** Task statement **
Everything from the line containing "category : (25, 30, 63, 38)" to the last line of the entries must be reproduced exactly, and nothing outside that range.

** Information provided **
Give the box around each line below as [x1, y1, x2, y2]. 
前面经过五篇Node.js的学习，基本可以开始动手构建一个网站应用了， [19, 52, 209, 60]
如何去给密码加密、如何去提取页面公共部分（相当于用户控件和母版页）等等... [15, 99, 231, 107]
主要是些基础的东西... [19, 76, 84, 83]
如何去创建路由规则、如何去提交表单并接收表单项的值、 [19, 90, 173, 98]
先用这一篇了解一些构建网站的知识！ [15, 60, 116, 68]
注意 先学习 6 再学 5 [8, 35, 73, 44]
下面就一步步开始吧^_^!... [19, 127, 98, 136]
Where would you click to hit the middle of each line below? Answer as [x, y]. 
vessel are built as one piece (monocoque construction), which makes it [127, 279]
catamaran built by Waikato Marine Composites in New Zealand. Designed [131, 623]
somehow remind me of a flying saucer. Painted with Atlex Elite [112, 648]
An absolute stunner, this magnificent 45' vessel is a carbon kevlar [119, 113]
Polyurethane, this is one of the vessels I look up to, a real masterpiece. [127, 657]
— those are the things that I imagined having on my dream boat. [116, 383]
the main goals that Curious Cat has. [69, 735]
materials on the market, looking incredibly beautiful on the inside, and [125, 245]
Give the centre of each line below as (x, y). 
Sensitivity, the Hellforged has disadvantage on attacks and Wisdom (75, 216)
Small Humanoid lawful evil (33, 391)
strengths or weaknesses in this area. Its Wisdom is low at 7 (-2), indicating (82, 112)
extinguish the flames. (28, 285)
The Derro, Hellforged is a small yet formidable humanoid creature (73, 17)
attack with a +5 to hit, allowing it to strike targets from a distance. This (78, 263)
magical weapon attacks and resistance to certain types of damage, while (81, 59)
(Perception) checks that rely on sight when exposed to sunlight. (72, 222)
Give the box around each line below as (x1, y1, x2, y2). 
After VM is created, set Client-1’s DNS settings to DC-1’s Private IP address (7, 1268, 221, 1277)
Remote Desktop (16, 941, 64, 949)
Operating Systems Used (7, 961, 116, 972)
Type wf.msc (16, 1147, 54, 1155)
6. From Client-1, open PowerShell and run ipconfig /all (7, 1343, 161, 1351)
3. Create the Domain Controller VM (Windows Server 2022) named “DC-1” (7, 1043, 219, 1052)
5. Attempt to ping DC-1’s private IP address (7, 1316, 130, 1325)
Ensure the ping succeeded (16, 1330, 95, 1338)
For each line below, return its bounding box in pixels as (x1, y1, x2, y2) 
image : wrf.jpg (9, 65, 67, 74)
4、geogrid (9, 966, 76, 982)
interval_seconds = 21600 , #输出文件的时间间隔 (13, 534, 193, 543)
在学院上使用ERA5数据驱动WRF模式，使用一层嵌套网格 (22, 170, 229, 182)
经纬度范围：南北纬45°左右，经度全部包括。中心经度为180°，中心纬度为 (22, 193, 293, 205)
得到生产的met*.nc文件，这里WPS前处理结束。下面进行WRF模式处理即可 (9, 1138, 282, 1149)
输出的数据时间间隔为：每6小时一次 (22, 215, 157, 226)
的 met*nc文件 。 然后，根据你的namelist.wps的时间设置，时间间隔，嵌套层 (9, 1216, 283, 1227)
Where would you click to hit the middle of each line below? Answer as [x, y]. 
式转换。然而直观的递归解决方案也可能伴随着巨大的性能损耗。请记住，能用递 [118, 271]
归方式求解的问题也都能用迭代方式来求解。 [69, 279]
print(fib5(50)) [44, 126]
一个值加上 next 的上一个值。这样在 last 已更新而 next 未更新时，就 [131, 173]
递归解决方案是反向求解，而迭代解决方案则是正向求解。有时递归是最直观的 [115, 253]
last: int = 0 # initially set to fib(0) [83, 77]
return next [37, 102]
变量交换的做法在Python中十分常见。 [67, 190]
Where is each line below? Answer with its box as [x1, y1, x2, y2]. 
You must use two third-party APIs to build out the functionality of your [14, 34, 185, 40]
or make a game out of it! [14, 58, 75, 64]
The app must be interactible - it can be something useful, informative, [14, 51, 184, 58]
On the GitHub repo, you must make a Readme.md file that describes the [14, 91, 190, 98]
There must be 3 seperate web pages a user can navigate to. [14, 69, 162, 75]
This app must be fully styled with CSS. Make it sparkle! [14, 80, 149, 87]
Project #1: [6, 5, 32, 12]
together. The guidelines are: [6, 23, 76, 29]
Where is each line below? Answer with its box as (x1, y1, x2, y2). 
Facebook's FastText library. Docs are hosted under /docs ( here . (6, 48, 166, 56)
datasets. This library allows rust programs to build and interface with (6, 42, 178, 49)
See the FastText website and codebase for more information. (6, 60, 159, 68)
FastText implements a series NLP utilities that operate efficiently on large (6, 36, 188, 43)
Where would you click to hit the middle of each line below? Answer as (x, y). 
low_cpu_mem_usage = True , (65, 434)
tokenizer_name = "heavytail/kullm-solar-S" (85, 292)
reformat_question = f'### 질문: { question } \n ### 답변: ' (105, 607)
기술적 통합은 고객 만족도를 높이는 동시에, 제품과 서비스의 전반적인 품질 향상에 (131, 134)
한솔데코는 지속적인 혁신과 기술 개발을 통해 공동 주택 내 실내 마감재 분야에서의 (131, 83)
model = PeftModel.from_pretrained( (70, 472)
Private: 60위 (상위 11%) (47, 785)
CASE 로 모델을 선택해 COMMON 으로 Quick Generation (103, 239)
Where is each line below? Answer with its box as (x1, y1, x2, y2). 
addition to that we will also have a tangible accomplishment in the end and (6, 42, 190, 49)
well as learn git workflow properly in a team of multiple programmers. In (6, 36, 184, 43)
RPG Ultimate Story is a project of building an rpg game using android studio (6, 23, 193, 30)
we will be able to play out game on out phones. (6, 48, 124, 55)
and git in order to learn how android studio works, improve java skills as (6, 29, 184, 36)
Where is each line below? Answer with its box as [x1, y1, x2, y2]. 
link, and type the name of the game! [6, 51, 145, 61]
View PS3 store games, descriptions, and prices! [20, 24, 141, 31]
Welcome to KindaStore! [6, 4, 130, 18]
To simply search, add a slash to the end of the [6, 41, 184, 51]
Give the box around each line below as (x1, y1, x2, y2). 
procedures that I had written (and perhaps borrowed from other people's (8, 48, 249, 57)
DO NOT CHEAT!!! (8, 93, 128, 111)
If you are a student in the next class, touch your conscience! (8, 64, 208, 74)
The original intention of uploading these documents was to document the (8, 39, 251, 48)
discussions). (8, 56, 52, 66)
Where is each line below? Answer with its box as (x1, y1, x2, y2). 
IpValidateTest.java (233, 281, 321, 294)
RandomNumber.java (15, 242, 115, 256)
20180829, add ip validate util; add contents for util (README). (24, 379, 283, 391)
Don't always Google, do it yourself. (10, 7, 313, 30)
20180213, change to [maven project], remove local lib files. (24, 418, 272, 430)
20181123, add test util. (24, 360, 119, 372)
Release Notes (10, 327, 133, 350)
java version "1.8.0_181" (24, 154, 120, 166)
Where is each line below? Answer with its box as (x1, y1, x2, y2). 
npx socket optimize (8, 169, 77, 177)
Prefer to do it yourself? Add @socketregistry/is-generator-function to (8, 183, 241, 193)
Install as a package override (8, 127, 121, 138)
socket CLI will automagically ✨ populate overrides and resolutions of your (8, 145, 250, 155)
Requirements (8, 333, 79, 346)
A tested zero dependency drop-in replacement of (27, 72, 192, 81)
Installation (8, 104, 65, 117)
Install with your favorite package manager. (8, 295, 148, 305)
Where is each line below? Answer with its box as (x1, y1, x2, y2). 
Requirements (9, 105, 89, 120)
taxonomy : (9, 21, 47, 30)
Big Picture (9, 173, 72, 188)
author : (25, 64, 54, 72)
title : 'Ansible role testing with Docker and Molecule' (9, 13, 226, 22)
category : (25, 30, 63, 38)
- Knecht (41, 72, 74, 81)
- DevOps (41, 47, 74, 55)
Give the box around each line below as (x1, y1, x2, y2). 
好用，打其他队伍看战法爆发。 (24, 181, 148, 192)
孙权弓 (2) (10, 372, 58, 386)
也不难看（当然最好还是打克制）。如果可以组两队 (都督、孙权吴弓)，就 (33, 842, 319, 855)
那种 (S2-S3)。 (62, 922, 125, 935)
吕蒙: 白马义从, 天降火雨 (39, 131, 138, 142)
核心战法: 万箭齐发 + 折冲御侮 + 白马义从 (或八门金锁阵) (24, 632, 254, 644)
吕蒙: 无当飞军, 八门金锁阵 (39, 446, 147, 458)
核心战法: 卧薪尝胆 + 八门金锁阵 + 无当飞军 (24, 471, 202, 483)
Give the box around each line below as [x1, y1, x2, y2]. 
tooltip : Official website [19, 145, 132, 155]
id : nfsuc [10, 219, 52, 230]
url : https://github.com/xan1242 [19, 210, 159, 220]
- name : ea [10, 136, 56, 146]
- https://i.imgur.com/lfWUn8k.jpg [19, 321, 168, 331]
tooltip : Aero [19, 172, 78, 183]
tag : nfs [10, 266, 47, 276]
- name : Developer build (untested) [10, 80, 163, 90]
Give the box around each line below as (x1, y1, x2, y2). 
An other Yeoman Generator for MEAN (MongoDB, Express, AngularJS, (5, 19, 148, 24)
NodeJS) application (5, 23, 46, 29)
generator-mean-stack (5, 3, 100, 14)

** Result **
category : (25, 30, 63, 38)
- Knecht (41, 72, 74, 81)
- DevOps (41, 47, 74, 55)
Give the box around each line below as (x1, y1, x2, y2). 
好用，打其他队伍看战法爆发。 (24, 181, 148, 192)
孙权弓 (2) (10, 372, 58, 386)
也不难看（当然最好还是打克制）。如果可以组两队 (都督、孙权吴弓)，就 (33, 842, 319, 855)
那种 (S2-S3)。 (62, 922, 125, 935)
吕蒙: 白马义从, 天降火雨 (39, 131, 138, 142)
核心战法: 万箭齐发 + 折冲御侮 + 白马义从 (或八门金锁阵) (24, 632, 254, 644)
吕蒙: 无当飞军, 八门金锁阵 (39, 446, 147, 458)
核心战法: 卧薪尝胆 + 八门金锁阵 + 无当飞军 (24, 471, 202, 483)
Give the box around each line below as [x1, y1, x2, y2]. 
tooltip : Official website [19, 145, 132, 155]
id : nfsuc [10, 219, 52, 230]
url : https://github.com/xan1242 [19, 210, 159, 220]
- name : ea [10, 136, 56, 146]
- https://i.imgur.com/lfWUn8k.jpg [19, 321, 168, 331]
tooltip : Aero [19, 172, 78, 183]
tag : nfs [10, 266, 47, 276]
- name : Developer build (untested) [10, 80, 163, 90]
Give the box around each line below as (x1, y1, x2, y2). 
An other Yeoman Generator for MEAN (MongoDB, Express, AngularJS, (5, 19, 148, 24)
NodeJS) application (5, 23, 46, 29)
generator-mean-stack (5, 3, 100, 14)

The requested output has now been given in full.